# WHAT YOU SHOULD DO
Among the entries that follow, the required portion opens with the line containing "Hypothesis test for efficiency, utilising" and closes with the line containing "vaccines for manufacturer". Give that portion again exactly, and nothing else.

Entries taken from a collection
....

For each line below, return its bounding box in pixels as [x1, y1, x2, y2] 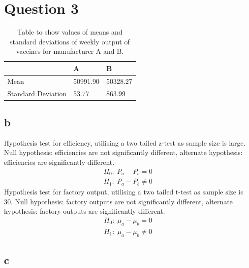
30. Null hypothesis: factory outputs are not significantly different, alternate [4, 196, 233, 206]
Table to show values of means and [17, 27, 123, 37]
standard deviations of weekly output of [10, 36, 130, 46]
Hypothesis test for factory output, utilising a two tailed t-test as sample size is [4, 187, 244, 197]
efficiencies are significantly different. [4, 157, 115, 167]
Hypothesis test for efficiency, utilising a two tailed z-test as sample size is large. [4, 137, 246, 148]
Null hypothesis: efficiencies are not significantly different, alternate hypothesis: [4, 147, 243, 157]
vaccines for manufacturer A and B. [16, 46, 124, 56]
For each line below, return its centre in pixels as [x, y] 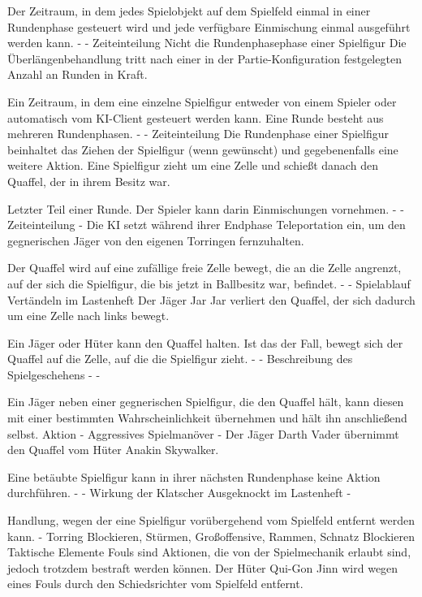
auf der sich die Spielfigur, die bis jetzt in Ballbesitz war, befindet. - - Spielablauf [209, 283]
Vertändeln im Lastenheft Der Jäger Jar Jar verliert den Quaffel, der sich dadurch [211, 299]
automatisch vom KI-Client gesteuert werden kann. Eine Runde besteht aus [196, 117]
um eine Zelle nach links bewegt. [88, 316]
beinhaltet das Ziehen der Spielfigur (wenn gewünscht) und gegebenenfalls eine [203, 149]
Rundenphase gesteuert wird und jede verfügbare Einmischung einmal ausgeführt [209, 26]
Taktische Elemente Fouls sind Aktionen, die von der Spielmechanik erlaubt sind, [209, 552]
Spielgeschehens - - [54, 374]
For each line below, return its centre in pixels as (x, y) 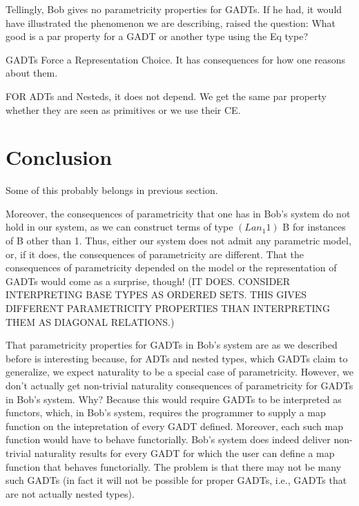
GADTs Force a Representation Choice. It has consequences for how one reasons (176, 59)
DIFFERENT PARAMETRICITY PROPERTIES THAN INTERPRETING (168, 308)
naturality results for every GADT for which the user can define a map (184, 453)
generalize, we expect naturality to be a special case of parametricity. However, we (179, 372)
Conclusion (59, 157)
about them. (32, 73)
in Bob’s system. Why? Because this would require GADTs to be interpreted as (174, 399)
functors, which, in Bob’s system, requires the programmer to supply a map (166, 412)
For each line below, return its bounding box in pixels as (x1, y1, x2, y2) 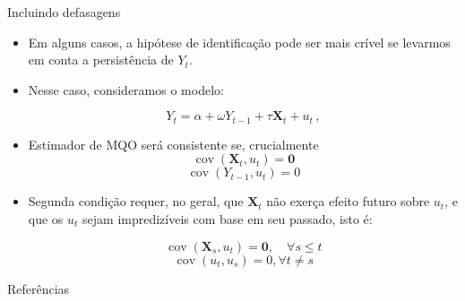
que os (28, 210, 64, 228)
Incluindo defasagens (7, 3, 121, 21)
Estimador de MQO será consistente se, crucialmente (28, 134, 319, 153)
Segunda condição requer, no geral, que (28, 192, 244, 211)
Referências (7, 279, 70, 297)
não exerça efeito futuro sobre (266, 192, 430, 211)
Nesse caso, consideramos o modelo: (28, 80, 224, 99)
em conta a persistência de (28, 50, 174, 69)
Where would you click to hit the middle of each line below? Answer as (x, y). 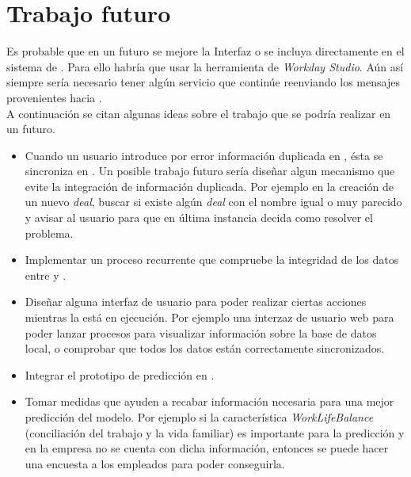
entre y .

....

# SOLUTION FOR THIS EXERCISE
Hypothesis test for efficiency, utilising a two tailed z-test as sample size is large. [4, 137, 246, 148]
Null hypothesis: efficiencies are not significantly different, alternate hypothesis: [4, 147, 243, 157]
vaccines for manufacturer A and B. [16, 46, 124, 56]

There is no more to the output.